As the MTA and New York City Department of Transportation gear up for a citywide rollout of Select Bus Service — SBS on 1st and 2nd Aves. is rumored to be coming on October 10 — the agencies are still facing some growing pains. In particular, the concept of pre-board fare payment has proved elusive for many riders along Fordham Road’s Bx12 SBS route.
From the get-go, the fare system faced some hurdles. New Yorkers have long paid their bus fares while boarding, and although some passengers skip the MetroCard swipe by hopping in through the back door, the driver has served as a generally adequate deterrent. There is, in any business, the risk of some shrinkage, but with SBS, the MTA has to lower the shrinkage rate to make it work. Because bus rapid transit service relies upon pre-board fare payment in order to cut bus dwell times, drivers aren’t watching people as they board. Rather, the riders are supposed to carry proof-of-payment with them in case of an inspection.
During the early days of the Bx12, the MTA and NYPD vowed increased enforcement of the fare-jumpers on Select Bus Service lines, but according to a Daily News report, that enforcement has failed to materialize. Mike Jaccarino traveled the Bx12 recently and found rampant fare-beating. He writes:
Recent stakeouts by The News at a number of stops along the route found dozens of riders still brazenly boarding the buses, distinctive for their flashing blue lights, without first buying the required tickets at kiosks at the stops. Over the course of an hour at each stop, 40 fare-beaters boarded the bus at Fordham Plaza sans tickets; 22 did so near the Pelham Bay IRT subway stop, and 27 at the stop on Pelham Parkway at Williamsbridge Road…

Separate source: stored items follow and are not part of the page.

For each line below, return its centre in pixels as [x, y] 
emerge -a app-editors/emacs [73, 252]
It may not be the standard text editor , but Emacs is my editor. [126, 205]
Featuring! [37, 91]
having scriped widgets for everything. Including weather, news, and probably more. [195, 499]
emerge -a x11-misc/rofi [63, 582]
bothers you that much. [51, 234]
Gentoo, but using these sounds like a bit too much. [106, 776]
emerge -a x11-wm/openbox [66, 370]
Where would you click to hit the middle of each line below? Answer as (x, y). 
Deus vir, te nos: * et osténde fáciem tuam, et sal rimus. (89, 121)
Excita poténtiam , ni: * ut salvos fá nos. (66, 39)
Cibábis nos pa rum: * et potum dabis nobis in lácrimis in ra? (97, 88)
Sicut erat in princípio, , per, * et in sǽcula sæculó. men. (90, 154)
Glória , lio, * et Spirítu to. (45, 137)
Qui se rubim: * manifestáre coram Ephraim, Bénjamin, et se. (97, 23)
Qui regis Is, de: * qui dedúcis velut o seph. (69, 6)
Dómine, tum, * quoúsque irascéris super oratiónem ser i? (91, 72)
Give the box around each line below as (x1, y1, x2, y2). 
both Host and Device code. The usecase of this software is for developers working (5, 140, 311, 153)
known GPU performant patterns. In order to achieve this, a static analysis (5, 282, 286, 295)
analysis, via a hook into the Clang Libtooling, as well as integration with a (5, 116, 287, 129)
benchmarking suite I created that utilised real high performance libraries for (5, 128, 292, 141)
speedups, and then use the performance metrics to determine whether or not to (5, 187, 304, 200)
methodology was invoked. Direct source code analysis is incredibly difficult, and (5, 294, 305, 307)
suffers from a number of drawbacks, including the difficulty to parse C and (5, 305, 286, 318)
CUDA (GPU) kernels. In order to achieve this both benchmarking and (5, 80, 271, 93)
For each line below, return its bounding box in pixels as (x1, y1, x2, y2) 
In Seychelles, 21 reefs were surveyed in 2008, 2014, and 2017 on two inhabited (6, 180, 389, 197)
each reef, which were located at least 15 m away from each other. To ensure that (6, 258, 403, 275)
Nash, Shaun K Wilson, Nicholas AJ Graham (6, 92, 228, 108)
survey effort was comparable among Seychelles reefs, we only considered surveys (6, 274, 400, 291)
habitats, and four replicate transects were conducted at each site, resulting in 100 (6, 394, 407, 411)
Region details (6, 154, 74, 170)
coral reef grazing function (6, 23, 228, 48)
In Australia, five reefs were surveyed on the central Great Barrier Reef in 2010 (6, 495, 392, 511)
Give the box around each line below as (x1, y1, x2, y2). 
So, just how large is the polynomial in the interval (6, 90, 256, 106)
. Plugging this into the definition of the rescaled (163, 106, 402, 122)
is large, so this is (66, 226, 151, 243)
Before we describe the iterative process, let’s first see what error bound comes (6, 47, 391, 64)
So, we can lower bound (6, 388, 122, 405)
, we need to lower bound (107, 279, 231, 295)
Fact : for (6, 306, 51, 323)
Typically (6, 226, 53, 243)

The Bx12 SBS began rolling June 30, 2008, as a way to speed up the ride across the congested Fordham Road corridor. The line now carries an average of 30,500 riders weekly. A squad of eagle-eyed cops and retired police officers were supposed to enforce the bus honor system with spot checks. The MTA said its has issued 6,532 summonses, each carrying a $100 fine, to date.
Unsurprisingly, those fare-beaters confronted by Jaccarino weren’t too pleased. A few cursed at the reporter, but another offered a half-hearted defense: “I don’t have enough money to feed my kids, and I’m going to pay for a ticket on a bus when no one checks whether I’ve bought one or not? Why should I?” I wonder if the same rationale would fly if he or she were caught stealing from the supermarket.
Those who pay are obviously upset at the free-riders, and it’s hard to understate how the need for enforcement is tied in with the future success of SBS. The MTA and DOT want to bring Select Bus Service to every borough along major arteries, and both the mayor and MTA CEO and Chair Jay Walder see the need to speed up bus service. The MTA, though, has to capture revenue from this new service, and if the solution to this fare-beating problem is a massive week-long crackdown and guerrilla proof-of-payment inspection efforts, so be it. We need SBS; the MTA needs its money; and people should pay for the rides they take.